Okazaki Tadaharu, Okawada Manabu, Shiyanagi Satoko, Shoji Hiromichi, Shimizu Toshiaki, Tanaka Toshitaka, Takeda Satoru, Kawashima Kazunari, Lane Geoffrey J, Yamataka Atsuyuki
Department of Pediatric Surgery, Juntendo University School of Medicine, 2-1-1 Hongo, Bunkyo-Ku, Tokyo, 113-8421, Japan.
Pediatr Surg Int. 2008 Dec;24(12):1369-73. doi: 10.1007/s00383-008-2266-x.
To determine if pulmonary artery size and blood flow have prognostic value in congenital diaphragmatic hernia (CDH).
Twenty-eight consecutive left-sided CDH patients treated according to a standard protocol with high frequency oscillatory ventilation (HFOV) + nitric oxide (NO) had right and left pulmonary artery (RPA, LPA) diameters, LPA/RPA diameter (L/R) ratios, and PA blood flows examined by echocardiography (EC) on days 0, 2, and 5 after birth and compared prospectively.

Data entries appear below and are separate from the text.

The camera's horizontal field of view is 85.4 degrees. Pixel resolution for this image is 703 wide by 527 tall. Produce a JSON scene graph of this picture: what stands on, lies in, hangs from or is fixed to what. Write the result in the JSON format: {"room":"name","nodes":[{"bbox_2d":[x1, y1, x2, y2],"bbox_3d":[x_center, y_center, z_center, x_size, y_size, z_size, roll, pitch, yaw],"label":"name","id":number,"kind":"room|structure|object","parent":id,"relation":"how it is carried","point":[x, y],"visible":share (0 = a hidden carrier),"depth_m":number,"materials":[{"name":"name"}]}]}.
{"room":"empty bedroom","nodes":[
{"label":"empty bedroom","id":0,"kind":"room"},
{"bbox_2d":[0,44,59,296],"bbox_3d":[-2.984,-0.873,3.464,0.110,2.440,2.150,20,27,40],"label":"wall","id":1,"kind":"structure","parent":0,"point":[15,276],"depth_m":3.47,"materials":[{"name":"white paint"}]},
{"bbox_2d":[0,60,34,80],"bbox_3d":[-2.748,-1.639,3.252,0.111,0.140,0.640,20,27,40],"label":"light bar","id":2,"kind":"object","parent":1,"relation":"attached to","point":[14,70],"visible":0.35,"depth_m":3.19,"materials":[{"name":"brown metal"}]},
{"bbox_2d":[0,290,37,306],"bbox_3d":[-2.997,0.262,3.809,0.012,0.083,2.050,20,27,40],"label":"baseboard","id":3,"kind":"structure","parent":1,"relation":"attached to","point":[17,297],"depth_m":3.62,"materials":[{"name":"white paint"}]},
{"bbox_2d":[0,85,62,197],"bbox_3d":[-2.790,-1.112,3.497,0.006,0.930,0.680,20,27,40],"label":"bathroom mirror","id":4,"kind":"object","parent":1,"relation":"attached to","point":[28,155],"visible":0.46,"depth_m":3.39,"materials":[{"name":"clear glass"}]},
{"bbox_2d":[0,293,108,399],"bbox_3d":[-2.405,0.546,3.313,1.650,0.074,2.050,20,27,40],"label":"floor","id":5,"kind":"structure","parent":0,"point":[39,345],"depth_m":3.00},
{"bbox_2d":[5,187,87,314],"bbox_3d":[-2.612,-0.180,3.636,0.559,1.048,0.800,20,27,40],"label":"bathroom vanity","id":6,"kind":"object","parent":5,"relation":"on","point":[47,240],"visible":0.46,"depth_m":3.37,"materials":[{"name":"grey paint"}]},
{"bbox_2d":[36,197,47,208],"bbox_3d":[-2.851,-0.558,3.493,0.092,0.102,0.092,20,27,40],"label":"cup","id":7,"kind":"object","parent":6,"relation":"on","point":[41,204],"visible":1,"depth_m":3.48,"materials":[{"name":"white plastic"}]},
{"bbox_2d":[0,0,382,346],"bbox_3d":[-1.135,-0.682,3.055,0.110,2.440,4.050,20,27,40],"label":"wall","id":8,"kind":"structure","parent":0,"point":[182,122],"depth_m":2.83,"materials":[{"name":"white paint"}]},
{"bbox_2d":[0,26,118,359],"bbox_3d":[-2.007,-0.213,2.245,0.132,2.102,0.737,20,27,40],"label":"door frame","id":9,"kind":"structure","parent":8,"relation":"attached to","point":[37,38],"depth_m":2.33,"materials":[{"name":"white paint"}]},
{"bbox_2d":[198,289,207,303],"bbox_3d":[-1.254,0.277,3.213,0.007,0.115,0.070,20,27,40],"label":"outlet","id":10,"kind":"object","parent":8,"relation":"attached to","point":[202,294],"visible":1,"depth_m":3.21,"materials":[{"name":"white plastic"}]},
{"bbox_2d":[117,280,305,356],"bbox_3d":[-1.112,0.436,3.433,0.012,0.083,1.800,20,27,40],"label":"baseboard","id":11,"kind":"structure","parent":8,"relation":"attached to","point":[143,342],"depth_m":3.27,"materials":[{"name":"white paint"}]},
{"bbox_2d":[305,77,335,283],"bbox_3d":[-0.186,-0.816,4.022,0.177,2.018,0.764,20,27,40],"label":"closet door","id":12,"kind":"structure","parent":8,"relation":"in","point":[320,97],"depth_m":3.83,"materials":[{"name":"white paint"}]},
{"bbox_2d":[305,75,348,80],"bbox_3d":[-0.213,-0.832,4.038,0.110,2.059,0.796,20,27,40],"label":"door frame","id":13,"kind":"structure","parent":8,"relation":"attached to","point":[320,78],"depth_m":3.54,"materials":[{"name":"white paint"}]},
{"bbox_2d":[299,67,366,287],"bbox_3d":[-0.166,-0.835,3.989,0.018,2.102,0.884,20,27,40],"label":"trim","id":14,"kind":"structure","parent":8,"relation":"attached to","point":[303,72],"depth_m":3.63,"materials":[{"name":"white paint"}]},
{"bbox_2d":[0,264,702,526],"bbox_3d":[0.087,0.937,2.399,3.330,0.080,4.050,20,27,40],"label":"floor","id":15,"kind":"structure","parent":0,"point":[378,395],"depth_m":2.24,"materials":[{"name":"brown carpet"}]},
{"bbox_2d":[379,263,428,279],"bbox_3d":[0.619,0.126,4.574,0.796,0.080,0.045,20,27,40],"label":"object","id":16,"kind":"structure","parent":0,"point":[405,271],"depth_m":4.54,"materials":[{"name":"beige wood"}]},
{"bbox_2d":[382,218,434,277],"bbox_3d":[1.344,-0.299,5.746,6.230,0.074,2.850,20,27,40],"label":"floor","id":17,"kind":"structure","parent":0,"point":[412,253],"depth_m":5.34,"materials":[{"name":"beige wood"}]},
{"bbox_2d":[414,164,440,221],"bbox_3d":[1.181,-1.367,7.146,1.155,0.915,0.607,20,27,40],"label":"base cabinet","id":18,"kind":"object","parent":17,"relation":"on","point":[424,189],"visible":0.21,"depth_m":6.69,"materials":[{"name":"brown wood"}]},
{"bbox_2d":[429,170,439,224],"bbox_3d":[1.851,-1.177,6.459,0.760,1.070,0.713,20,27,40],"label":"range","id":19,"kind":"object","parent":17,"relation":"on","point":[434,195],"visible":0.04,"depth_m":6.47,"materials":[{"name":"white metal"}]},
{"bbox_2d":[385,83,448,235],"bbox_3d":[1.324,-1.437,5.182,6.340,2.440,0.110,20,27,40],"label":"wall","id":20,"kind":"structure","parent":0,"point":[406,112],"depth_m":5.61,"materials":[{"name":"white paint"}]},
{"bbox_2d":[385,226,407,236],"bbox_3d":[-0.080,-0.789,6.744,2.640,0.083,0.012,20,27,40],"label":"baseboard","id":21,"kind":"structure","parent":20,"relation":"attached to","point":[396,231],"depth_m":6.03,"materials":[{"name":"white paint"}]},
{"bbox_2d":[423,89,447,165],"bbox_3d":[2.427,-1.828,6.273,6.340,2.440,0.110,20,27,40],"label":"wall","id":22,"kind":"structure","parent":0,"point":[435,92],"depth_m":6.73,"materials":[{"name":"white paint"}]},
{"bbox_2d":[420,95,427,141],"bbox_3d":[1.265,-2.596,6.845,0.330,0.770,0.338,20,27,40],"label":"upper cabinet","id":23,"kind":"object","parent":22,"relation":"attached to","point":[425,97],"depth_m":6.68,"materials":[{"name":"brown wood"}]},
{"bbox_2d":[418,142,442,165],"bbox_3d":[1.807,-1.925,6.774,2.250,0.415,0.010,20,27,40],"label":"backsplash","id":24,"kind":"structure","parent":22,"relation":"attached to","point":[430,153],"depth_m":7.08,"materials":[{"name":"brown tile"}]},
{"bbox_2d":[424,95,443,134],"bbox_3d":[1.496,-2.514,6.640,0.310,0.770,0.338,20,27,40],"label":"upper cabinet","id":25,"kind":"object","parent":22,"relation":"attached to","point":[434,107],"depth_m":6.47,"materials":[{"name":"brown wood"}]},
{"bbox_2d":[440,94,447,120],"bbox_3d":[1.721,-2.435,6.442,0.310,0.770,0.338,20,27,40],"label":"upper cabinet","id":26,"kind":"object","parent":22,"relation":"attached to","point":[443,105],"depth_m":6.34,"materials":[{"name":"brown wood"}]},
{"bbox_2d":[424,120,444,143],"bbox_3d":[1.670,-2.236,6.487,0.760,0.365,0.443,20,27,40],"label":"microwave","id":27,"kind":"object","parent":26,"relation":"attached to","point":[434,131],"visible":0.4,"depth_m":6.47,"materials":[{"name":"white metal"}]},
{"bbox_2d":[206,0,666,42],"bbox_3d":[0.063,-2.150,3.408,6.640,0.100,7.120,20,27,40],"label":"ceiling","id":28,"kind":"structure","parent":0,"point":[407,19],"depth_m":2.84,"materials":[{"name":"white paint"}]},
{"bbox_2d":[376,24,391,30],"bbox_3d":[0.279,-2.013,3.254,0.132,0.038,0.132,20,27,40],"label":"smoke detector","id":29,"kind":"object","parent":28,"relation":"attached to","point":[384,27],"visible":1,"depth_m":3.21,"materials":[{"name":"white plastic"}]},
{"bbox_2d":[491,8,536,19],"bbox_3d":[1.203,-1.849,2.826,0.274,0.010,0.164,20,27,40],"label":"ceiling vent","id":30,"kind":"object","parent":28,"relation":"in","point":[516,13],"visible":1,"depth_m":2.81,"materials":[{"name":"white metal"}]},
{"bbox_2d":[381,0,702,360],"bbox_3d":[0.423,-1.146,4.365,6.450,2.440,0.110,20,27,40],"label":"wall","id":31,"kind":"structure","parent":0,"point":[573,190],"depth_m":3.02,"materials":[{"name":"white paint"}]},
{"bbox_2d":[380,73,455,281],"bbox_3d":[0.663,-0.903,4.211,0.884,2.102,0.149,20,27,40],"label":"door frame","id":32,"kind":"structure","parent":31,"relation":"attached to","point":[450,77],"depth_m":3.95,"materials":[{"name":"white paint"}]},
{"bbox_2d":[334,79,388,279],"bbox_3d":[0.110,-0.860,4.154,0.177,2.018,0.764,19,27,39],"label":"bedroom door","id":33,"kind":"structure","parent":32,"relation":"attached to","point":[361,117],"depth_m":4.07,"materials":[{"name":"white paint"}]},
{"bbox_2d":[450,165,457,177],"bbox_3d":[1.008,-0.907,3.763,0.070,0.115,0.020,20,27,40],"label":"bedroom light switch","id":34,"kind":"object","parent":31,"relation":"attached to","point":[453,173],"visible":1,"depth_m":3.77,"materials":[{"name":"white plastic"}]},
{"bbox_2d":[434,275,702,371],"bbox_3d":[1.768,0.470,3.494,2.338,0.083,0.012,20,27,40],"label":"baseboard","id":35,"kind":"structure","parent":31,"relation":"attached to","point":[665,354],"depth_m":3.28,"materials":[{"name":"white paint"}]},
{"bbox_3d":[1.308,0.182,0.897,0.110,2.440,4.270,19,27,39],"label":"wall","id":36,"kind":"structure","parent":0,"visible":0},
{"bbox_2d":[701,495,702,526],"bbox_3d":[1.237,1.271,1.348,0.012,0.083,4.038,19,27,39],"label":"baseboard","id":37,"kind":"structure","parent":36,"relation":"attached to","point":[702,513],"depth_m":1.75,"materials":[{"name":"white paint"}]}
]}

Twenty-two patients (78.6%) survived. Of these, 15 required NO (NO-s), and seven did not (non-NO-s). All six patients that died required NO (NO-d). RPA in the NO-d group was significantly smaller than in the NO-s or non-NO-s groups on day 0 (2.90 +/- 0.41 vs. 3.40 +/- 0.49 or 4.01 +/- 0.43; P < 0.01, respectively). LPA in the NO-d group was significantly smaller than in the non-NO-s on day 0 (2.13 +/- 0.45 vs. 3.39 +/- 0.34; P < 0.01). L/R ratios in NO subjects were significantly smaller (NO-s 0.74 +/- 0.11; NO-d 0.73 +/- 0.11) than in non-NO-s subjects (0.84 +/- 0.03) on day 0 (P < 0.01). PA diameters and L/R ratios did not change significantly from day 0 to day 5 in all three groups. There was LPA flow on day 0 in all non-NO-s subjects, but none in all NO subjects. In the NO-s group, LPA flow was confirmed in 87% (13/15) on day 2 and in 100% on day 5, however, there was no LPA flow from day 0 to day 5 in any of the NO-d group.
Our data indicate that PA diameters on day 0 and LPA flow are strongly prognostic in left-sided CDH and L/R ratio would appear to be a simple highly reliable indicator of the necessity for NO therapy.
确定肺动脉大小和血流在先天性膈疝(CDH)中是否具有预后价值。
连续28例接受高频振荡通气(HFOV)+一氧化氮(NO)标准方案治疗的左侧CDH患者,在出生后第0、2和5天通过超声心动图(EC)检查右、左肺动脉(RPA、LPA)直径、LPA/RPA直径(L/R)比值以及肺动脉血流,并进行前瞻性比较。
22例患者(78.6%)存活。其中,15例需要NO(NO-s组),7例不需要(非NO-s组)。所有6例死亡患者均需要NO(NO-d组)。在出生后第0天,NO-d组的RPA明显小于NO-s组或非NO-s组(分别为2.90±0.41 vs. 3.40±0.49或4.01±0.43;P<0.01)。在出生后第0天,NO-d组的LPA明显小于非NO-s组(2.13±0.45 vs. 3.39±0.34;P<0.01)。在出生后第0天,NO组患者的L/R比值明显小于非NO-s组患者(NO-s组为0.74±0.11;NO-d组为0.73±0.11)(0.84±0.03)(P<0.01)。在所有三组中,从出生后第0天到第5天,肺动脉直径和L/R比值均无明显变化。在所有非NO-s组患者出生后第0天均有LPA血流,但所有NO组患者均无。在NO-s组中,第2天87%(13/15)的患者确认有LPA血流,第5天100%的患者确认有LPA血流,然而,在任何NO-d组患者中,从出生后第0天到第5天均无LPA血流。
我们的数据表明,出生后第0天的肺动脉直径和LPA血流对左侧CDH具有很强的预后价值,L/R比值似乎是NO治疗必要性的一个简单且高度可靠的指标。